I need all MAF files in the exomeseq somatic variant calls folder and want to store them as a versioned dataset that I can come back to again and again.


Log into Synapse

In [None]:
import synapseclient
syn = synapseclient.Synapse()
syn.login()

Import all important packages

In [44]:
from synapseclient import Activity
from synapseclient import Entity, Project, Folder, File, Link
from synapseclient import Evaluation, Submission, SubmissionStatus
from synapseclient import Wiki
import synapseutils
from re import search
import pandas as pd

Take a look at the items in the folder

In [6]:
children = syn.getChildren(parent="syn34678050")

There is a dataset in the project for the somatic variants.
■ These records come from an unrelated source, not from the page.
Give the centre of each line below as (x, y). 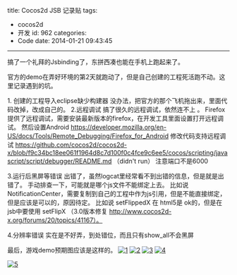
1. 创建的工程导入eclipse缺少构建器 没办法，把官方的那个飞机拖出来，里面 (114, 100)
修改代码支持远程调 (198, 136)
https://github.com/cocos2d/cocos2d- (71, 145)
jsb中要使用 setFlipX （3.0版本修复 (57, 211)
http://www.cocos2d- (140, 211)
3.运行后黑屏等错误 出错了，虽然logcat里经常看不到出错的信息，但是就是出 (116, 176)
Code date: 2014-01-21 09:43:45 (65, 41)
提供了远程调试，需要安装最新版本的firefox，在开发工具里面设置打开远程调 (116, 118)
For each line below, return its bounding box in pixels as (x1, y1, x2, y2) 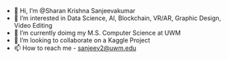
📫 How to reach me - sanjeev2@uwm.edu (13, 44, 137, 52)
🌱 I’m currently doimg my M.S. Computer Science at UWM (13, 28, 181, 37)
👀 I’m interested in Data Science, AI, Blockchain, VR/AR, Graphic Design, (13, 14, 222, 22)
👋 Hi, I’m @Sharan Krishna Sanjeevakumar (13, 7, 136, 15)
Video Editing (13, 22, 53, 29)
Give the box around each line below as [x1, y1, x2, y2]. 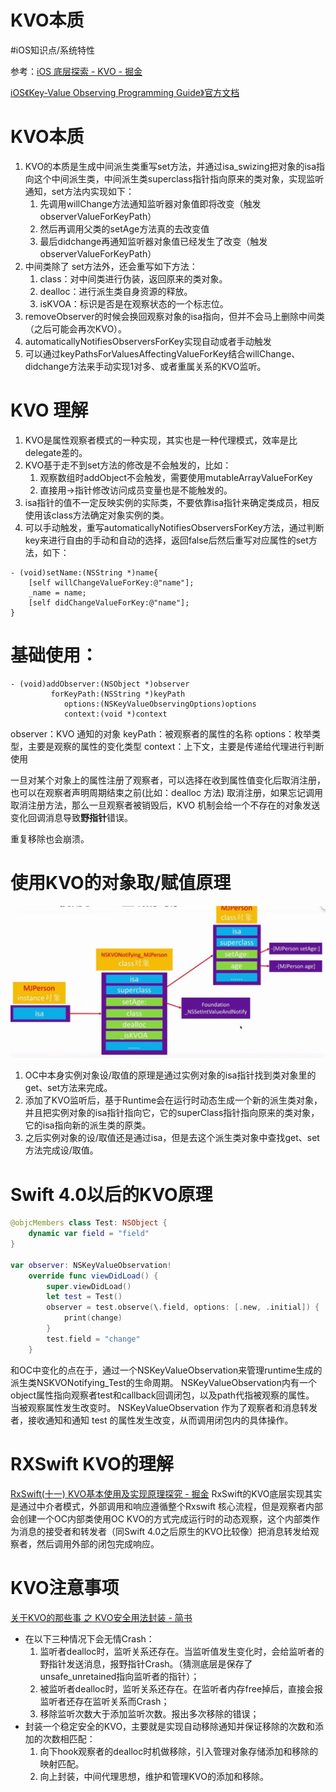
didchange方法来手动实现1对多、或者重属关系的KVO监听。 [24, 360, 267, 372]
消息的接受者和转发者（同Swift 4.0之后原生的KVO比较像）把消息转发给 [18, 1525, 311, 1537]
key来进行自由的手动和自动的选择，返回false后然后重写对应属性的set [24, 534, 309, 546]
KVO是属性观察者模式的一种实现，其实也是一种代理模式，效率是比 [24, 434, 298, 446]
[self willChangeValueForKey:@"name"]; [28, 577, 195, 588]
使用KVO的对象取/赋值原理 [10, 871, 232, 894]
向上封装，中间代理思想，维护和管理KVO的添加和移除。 [39, 1770, 269, 1782]
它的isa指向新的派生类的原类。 [24, 1119, 152, 1131]
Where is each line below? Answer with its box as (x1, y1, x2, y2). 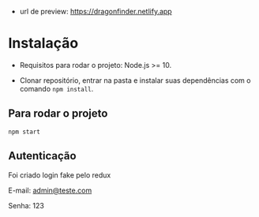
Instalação (8, 35, 79, 52)
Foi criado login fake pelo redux (8, 170, 111, 180)
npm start (8, 128, 41, 136)
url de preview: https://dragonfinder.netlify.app (19, 7, 172, 16)
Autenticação (8, 149, 77, 163)
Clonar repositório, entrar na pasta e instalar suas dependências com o (19, 75, 251, 85)
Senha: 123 (8, 200, 45, 210)
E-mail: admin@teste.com (8, 185, 92, 195)
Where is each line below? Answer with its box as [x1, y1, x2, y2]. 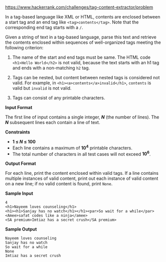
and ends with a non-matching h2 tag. [12, 65, 90, 71]
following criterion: [5, 45, 44, 50]
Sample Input [5, 190, 33, 196]
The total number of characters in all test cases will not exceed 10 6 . [12, 150, 151, 157]
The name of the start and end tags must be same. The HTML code [12, 54, 151, 60]
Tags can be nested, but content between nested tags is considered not [12, 75, 160, 80]
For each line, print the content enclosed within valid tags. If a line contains [5, 170, 159, 176]
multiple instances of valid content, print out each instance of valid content [5, 175, 159, 181]
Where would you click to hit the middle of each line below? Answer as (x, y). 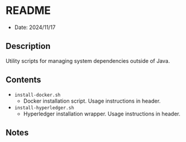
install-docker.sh (37, 95)
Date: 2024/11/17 (35, 27)
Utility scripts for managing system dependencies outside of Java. (88, 60)
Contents (23, 80)
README (28, 11)
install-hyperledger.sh (44, 108)
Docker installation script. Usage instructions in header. (92, 101)
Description (28, 46)
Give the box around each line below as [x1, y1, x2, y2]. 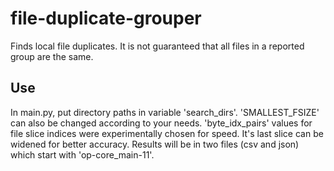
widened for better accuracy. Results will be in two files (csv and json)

Take a look at the items in that dataset

In [86]:
dataset = syn.get("syn34678050")
df2 = pd.DataFrame(columns=["files", "synid"])
for f in dataset.datasetItems:
   f_id = f.get('entityId')
   filename = syn.get(f_id, downloadFile=False).get('name')
   df = pd.DataFrame(filename.split("\n"), columns = ['files'])
   df['synid'] = f_id
   df2 = df2.append(df)   

selected_files = df2[df2["files"].str.contains('_filtered') & df2["files"].str.endswith('.vcf.gz')]

Looks like the dataset only had VCF files, no MAF files.

So we take a step back and make a manifest of all the files in the original processed file folder.

In [163]:
#files = synapseutils.sync.syncFromSynapse(syn, "syn27650634", downloadFile=False)
files_df = pd.DataFrame(files)
files_df = files_df[["id", 'name', 'versionNumber']]

Then we select only the MAF files : their SynIDs and Version number.

We will make a new dataset for these MAF files. Both SynID and Version Number are needed to make the dataset.

In [164]:
selected_files_df = files_df[files_df["name"].str.endswith('.maf')]

In [173]:
items = selected_files_df[["id", "versionNumber"]]
items.columns = ["entityId", "versionNumber"]
items = items.to_dict('records')


Now we make the new dataset specifically for the MAF files. Once the items are added, we go to the WebUI to publish a static version of the dataset for future referral.

In [175]:
dataset = synapseclient.Dataset(
    name="Somatic_SNV_Maf",
    parent="syn4939902",
    dataset_items = items
)
dataset = syn.store(dataset)

#dataset.add_item({'entityId': "syn111", 'versionNumber': 1})

We can then use this dataset to download the important files that we will use for future analysis.

In [177]:

for id in selected_files_df["id"]:
    syn.get(id, downloadLocation = "/Users/jineta/git/gitrepo/biobank-release-2/data/somatic_snv_batch1_2_3")